Comparing predicting binding across different groups of glycans

It may also be useful to use generated models to examine which lectins can distinguish different groups of glycans (e.g. glycans that are present on different types of cell). To do this, we can use the ccarl binding-overlap tool to cross-tabulate predicted binding and some other categorical class associated with individual glycans. In this (contrived) example, we have a number of glycans which are present on 3 different cell types, provided in ./tests/test_data/predict_overlap_test.csv. We use a previously generated Concanavalin A model to assess whether the Concanavalin A lectin may be useful for distinguishing between cell types.

ccarl binding-overlap ./tests/test_data/predict_overlap_test.csv --models ConA.results.model.pkl

Output:

----Predicted binding cross-tab for model ConA.results.model.pkl----

Predicted Binder  False  True 
Class                         
Cell 1                7     73
Cell 2              185      3
Cell 3                6      1

Ideally, we would want Concanavalin A to recognise some glycans in Cell 1, and none in Cell 2 or 3.

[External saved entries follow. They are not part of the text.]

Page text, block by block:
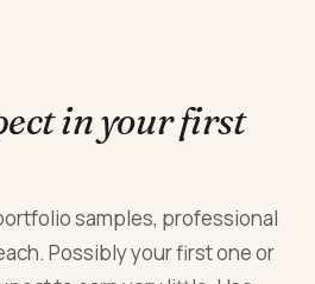
in your first
samples, professional
Possibly your first one or
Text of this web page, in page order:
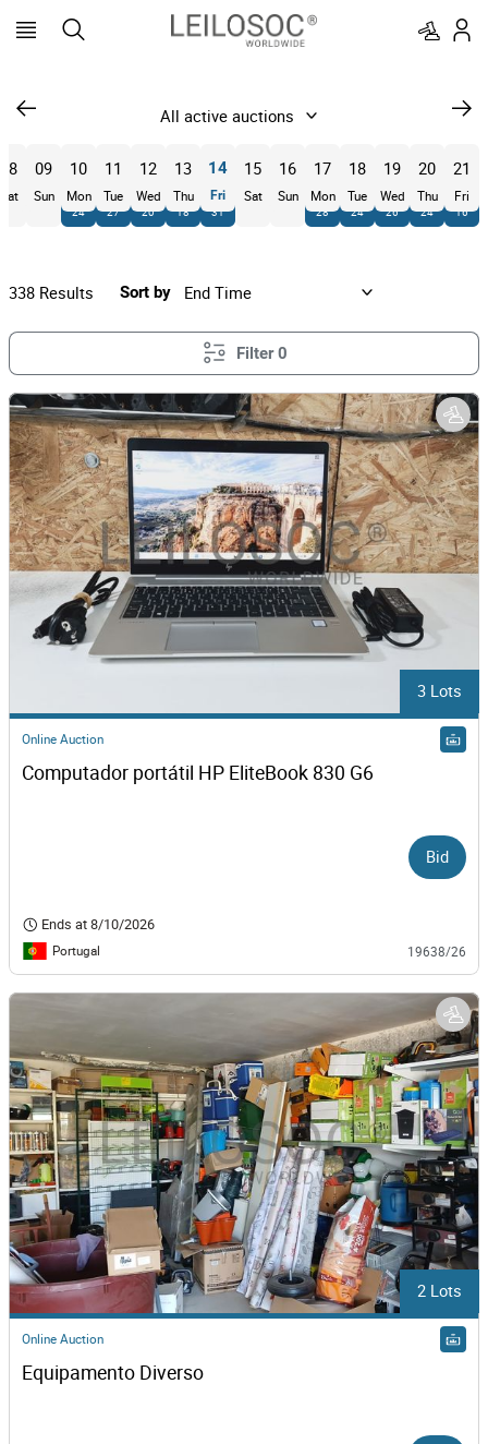
08
Sat
09
Sun
10
Mon
24
11
Tue
27
12
Wed
20
13
Thu
18
14
Fri
31
15
Sat
16
Sun
17
Mon
28
18
Tue
24
19
Wed
26
20
Thu
24
21
Fri
16
338 Results Sort by
Filter 0
3 Lots
Online Auction
Computador portátil HP EliteBook 830 G6
Bid
Ends at8/10/2026
Portugal 19638/26
2 Lots
Online Auction
Equipamento Diverso
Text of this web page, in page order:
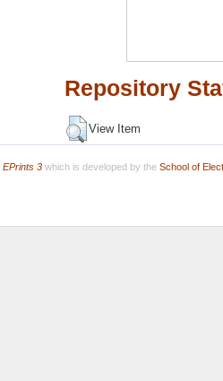
Repository
View Item
EPrints 3which is developed by the School of
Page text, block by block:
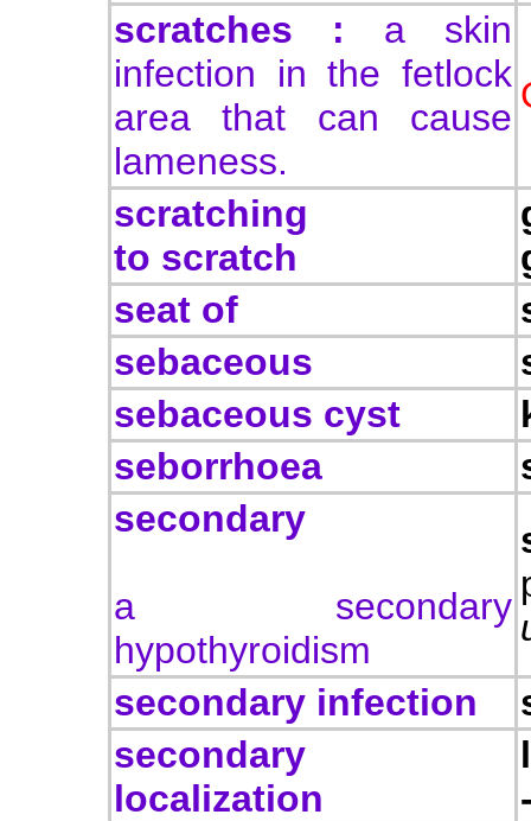
scratches : a skin
infection in the fetlock
area that can cause
lameness.
scratching
to scratch
seat of
sebaceous
sebaceous cyst
seborrhoea
secondary
a secondary
hypothyroidism
secondary infection
secondary
localization
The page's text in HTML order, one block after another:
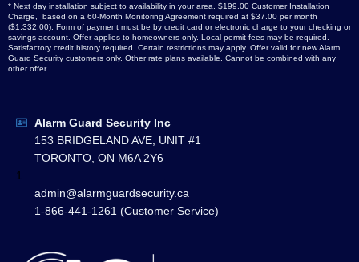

Note that the ccarl binding-overlap tool can take multiple models. A handy way to cross-tabulate against a large number of pre-generated models is to make use of bash wildcard expansion (the following command assumes your models are stored in a directory called model_dir):

ccarl binding-overlap ./tests/test_data/predict_overlap_test.csv --models model_dir/*.pkl

When used with multiple models, the binding-overlap tool will also provide cross-tabulation for all combinations of models, which can be useful if you are considering a combination of lectins to distinguish different cell types.

Citing

If you use this tool in any of your work, please cite:

Coff, L., Chan, J., Ramsland, P.A., Guy, A.J. Identifying glycan motifs using a novel subtree mining approach. BMC Bioinformatics 21, 42 (2020). https://doi.org/10.1186/s12859-020-3374-4

Array Versions

If you are using an array version that is not currently supported by CCARL, you can either skip the cleaning step (only recommended if you are confident that all glycan strings in the dataset can be parsed) or add a new array version to the repo. If you would like to add a new version to the repo (recommended), the first step is to make sure that all the strings in the array version can be parsed, and to fix those that can't. You can check whether a glycan string can by parsed by using the CFGGlycanParser.string_to_graph() method located at ccarl/glycan_parsers.cfg_parser.CFGGlycanParser. See example script for adding new glycan array versions at Scripts/generate_new_glycan_array_version.py. If some glycan strings are failing, you will need to fix those, manually and then generate a new array version file. New glycan arrays should be added to Data/CFG_Array_Versions and ccarl/glycan_parsers/CFG_Array_Versions.